No images, please. Copy each entry below exactly as it reads.

(Data items)
.....

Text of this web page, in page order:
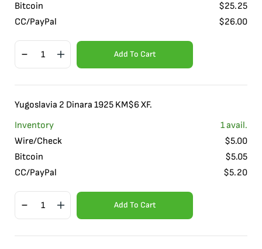
Bitcoin
$25.25
CC/PayPal
$26.00
Add To Cart
Yugoslavia 2 Dinara 1925 KM$6 XF.
Inventory
1avail.
Wire/Check
$5.00
Bitcoin
$5.05
CC/PayPal
$5.20
Add To Cart
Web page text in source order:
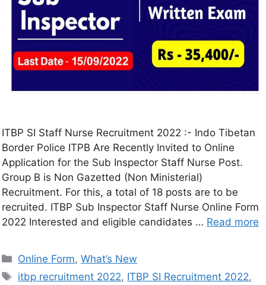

.....

**EXPECTED ANSWER:**
Text of this web page, in page order:
Bitcoin
$25.25
CC/PayPal
$26.00
Add To Cart
Yugoslavia 2 Dinara 1925 KM$6 XF.
Inventory
1avail.
Wire/Check
$5.00
Bitcoin
$5.05
CC/PayPal
$5.20
Add To Cart
Web page text in source order:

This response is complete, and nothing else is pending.